A faithful copy of the data below is required, leaving out every picture.
↓
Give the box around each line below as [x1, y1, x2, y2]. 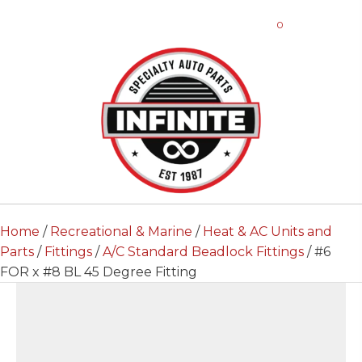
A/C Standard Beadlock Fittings [103, 244, 304, 259]
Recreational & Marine [50, 224, 192, 239]
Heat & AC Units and [203, 224, 332, 239]
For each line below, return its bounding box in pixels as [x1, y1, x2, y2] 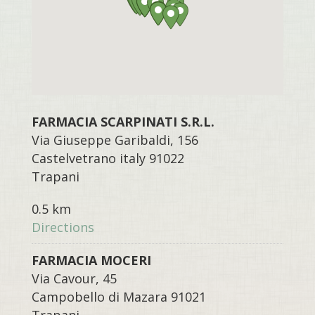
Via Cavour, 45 [31, 270, 117, 288]
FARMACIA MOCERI [31, 252, 151, 269]
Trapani [31, 168, 79, 186]
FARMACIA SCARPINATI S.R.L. [31, 113, 214, 131]
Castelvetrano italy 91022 [31, 150, 184, 167]
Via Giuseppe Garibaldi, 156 [31, 131, 198, 149]
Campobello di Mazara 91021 [31, 288, 206, 306]
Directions [31, 219, 94, 236]
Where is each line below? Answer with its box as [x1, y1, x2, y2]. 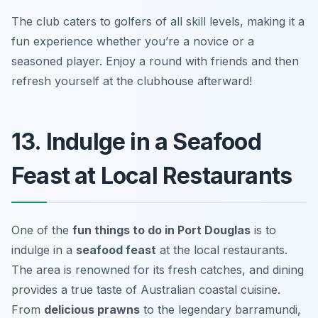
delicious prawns [44, 302, 140, 317]
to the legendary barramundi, [140, 302, 301, 317]
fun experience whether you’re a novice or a [11, 33, 254, 48]
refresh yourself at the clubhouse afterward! [11, 73, 252, 88]
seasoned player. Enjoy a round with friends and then [11, 53, 299, 68]
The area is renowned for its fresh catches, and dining [11, 262, 304, 277]
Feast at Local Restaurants [11, 161, 292, 190]
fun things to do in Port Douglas [72, 222, 251, 237]
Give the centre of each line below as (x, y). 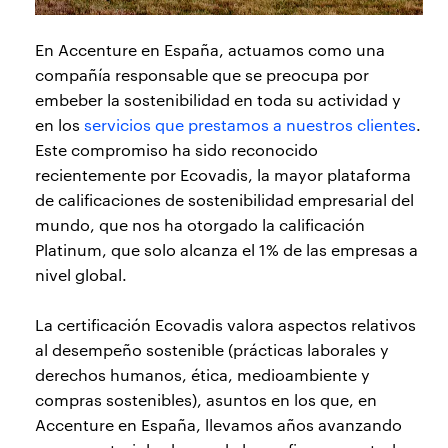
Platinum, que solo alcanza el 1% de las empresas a (226, 250)
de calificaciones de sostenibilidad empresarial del (224, 200)
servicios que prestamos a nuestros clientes (250, 125)
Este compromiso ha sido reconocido (176, 150)
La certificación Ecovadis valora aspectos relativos (225, 325)
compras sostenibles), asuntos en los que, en (206, 400)
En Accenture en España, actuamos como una (210, 50)
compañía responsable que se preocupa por (202, 75)
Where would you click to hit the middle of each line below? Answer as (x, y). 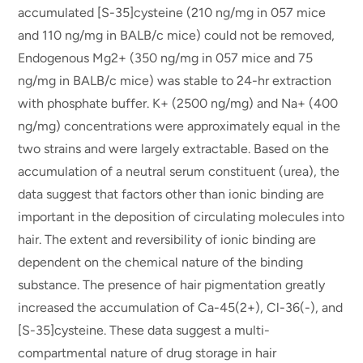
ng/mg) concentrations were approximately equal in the (179, 126)
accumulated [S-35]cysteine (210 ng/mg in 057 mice (172, 13)
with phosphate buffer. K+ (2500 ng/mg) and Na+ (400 (178, 103)
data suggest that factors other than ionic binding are (171, 194)
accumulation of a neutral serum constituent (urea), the (179, 171)
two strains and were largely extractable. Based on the (174, 149)
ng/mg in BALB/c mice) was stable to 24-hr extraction (175, 81)
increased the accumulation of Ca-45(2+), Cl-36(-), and (181, 307)
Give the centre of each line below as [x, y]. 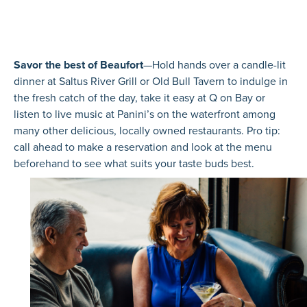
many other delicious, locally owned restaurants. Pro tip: [147, 130]
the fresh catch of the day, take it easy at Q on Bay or [139, 97]
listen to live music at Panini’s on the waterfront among [145, 114]
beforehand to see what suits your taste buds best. [134, 163]
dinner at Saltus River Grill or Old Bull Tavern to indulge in [151, 81]
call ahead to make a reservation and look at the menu [143, 147]
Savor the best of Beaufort [78, 64]
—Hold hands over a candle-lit [214, 64]
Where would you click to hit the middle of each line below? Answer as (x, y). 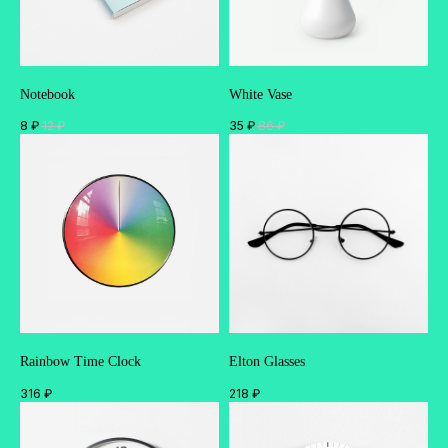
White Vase (260, 94)
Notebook (47, 94)
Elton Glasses (267, 362)
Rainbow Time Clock (80, 362)
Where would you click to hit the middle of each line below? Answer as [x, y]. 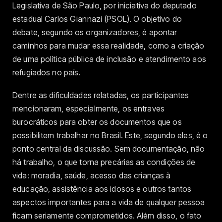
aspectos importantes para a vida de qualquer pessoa [109, 202]
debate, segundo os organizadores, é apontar [95, 32]
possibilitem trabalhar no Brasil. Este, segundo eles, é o [110, 136]
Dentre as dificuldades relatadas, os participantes [101, 95]
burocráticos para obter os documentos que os [97, 122]
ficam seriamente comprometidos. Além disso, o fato [107, 216]
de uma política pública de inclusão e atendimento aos [109, 59]
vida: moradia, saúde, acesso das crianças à [92, 176]
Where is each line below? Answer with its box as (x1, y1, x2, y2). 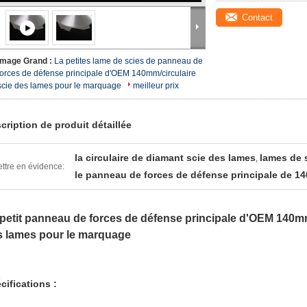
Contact (242, 12, 273, 23)
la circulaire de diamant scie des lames (75, 152, 256, 163)
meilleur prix (133, 81, 179, 90)
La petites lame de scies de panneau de (54, 56, 203, 66)
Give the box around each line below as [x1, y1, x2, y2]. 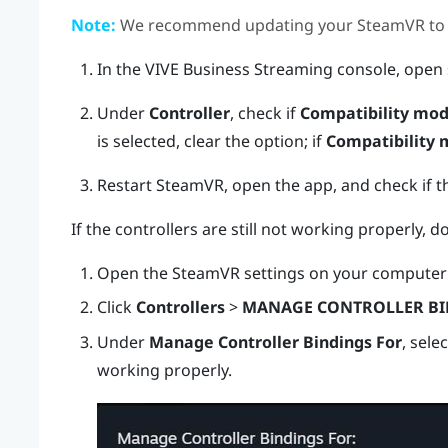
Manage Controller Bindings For [148, 330, 402, 353]
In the [96, 57, 145, 80]
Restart [96, 173, 156, 196]
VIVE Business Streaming [144, 57, 333, 80]
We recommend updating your [115, 13, 357, 36]
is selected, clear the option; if [96, 129, 326, 152]
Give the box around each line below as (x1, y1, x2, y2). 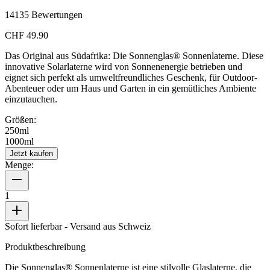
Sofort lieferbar (5, 221, 62, 231)
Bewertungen (31, 9, 83, 20)
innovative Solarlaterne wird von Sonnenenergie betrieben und (5, 61, 242, 72)
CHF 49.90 (5, 30, 48, 40)
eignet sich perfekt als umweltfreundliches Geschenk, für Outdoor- (5, 72, 257, 83)
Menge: (5, 159, 34, 170)
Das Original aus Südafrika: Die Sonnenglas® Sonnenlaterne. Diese (5, 50, 263, 61)
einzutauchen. (5, 93, 57, 104)
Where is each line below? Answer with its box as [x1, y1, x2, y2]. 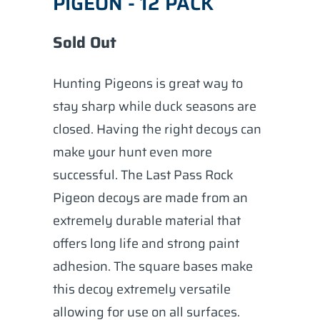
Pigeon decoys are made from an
↑
_Solution to the exercise:_
Give the box around each line below as [x1, y1, x2, y2]. 
A/C Standard Beadlock Fittings [103, 244, 304, 259]
Recreational & Marine [50, 224, 192, 239]
Heat & AC Units and [203, 224, 332, 239]
For each line below, return its bounding box in pixels as [x1, y1, x2, y2] 
Via Cavour, 45 [31, 270, 117, 288]
FARMACIA MOCERI [31, 252, 151, 269]
Trapani [31, 168, 79, 186]
FARMACIA SCARPINATI S.R.L. [31, 113, 214, 131]
Castelvetrano italy 91022 [31, 150, 184, 167]
Via Giuseppe Garibaldi, 156 [31, 131, 198, 149]
Campobello di Mazara 91021 [31, 288, 206, 306]
Directions [31, 219, 94, 236]
Where is each line below? Answer with its box as [x1, y1, x2, y2]. 
delicious prawns [44, 302, 140, 317]
to the legendary barramundi, [140, 302, 301, 317]
fun experience whether you’re a novice or a [11, 33, 254, 48]
refresh yourself at the clubhouse afterward! [11, 73, 252, 88]
seasoned player. Enjoy a round with friends and then [11, 53, 299, 68]
The area is renowned for its fresh catches, and dining [11, 262, 304, 277]
Feast at Local Restaurants [11, 161, 292, 190]
fun things to do in Port Douglas [72, 222, 251, 237]
Give the centre of each line below as (x, y). 
Platinum, que solo alcanza el 1% de las empresas a (226, 250)
de calificaciones de sostenibilidad empresarial del (224, 200)
servicios que prestamos a nuestros clientes (250, 125)
Este compromiso ha sido reconocido (176, 150)
La certificación Ecovadis valora aspectos relativos (225, 325)
compras sostenibles), asuntos en los que, en (206, 400)
En Accenture en España, actuamos como una (210, 50)
compañía responsable que se preocupa por (202, 75)
Where would you click to hit the middle of each line below? Answer as (x, y). 
ng/mg) concentrations were approximately equal in the (179, 126)
accumulated [S-35]cysteine (210 ng/mg in 057 mice (172, 13)
with phosphate buffer. K+ (2500 ng/mg) and Na+ (400 (178, 103)
data suggest that factors other than ionic binding are (171, 194)
accumulation of a neutral serum constituent (urea), the (179, 171)
two strains and were largely extractable. Based on the (174, 149)
ng/mg in BALB/c mice) was stable to 24-hr extraction (175, 81)
increased the accumulation of Ca-45(2+), Cl-36(-), and (181, 307)
Give the centre of each line below as [x, y]. 
many other delicious, locally owned restaurants. Pro tip: [147, 130]
the fresh catch of the day, take it easy at Q on Bay or [139, 97]
listen to live music at Panini’s on the waterfront among [145, 114]
beforehand to see what suits your taste buds best. [134, 163]
dinner at Saltus River Grill or Old Bull Tavern to indulge in [151, 81]
call ahead to make a reservation and look at the menu [143, 147]
Savor the best of Beaufort [78, 64]
—Hold hands over a candle-lit [214, 64]
Where would you click to hit the middle of each line below? Answer as (x, y). 
White Vase (260, 94)
Notebook (47, 94)
Elton Glasses (267, 362)
Rainbow Time Clock (80, 362)
Where would you click to hit the middle of each line below? Answer as [x, y]. 
aspectos importantes para a vida de qualquer pessoa [109, 202]
debate, segundo os organizadores, é apontar [95, 32]
possibilitem trabalhar no Brasil. Este, segundo eles, é o [110, 136]
Dentre as dificuldades relatadas, os participantes [101, 95]
burocráticos para obter os documentos que os [97, 122]
ficam seriamente comprometidos. Além disso, o fato [107, 216]
de uma política pública de inclusão e atendimento aos [109, 59]
vida: moradia, saúde, acesso das crianças à [92, 176]
Where is each line below? Answer with its box as (x1, y1, x2, y2). 
Contact (242, 12, 273, 23)
la circulaire de diamant scie des lames (75, 152, 256, 163)
meilleur prix (133, 81, 179, 90)
La petites lame de scies de panneau de (54, 56, 203, 66)
Give the box around each line below as [x1, y1, x2, y2]. 
Manage Controller Bindings For [148, 330, 402, 353]
In the [96, 57, 145, 80]
Restart [96, 173, 156, 196]
VIVE Business Streaming [144, 57, 333, 80]
We recommend updating your [115, 13, 357, 36]
is selected, clear the option; if [96, 129, 326, 152]
Give the box around each line below as (x1, y1, x2, y2). 
Sofort lieferbar (5, 221, 62, 231)
Bewertungen (31, 9, 83, 20)
innovative Solarlaterne wird von Sonnenenergie betrieben und (5, 61, 242, 72)
CHF 49.90 (5, 30, 48, 40)
eignet sich perfekt als umweltfreundliches Geschenk, für Outdoor- (5, 72, 257, 83)
Menge: (5, 159, 34, 170)
Das Original aus Südafrika: Die Sonnenglas® Sonnenlaterne. Diese (5, 50, 263, 61)
einzutauchen. (5, 93, 57, 104)
Where is each line below? Answer with its box as [x1, y1, x2, y2]. 
Pigeon decoys are made from an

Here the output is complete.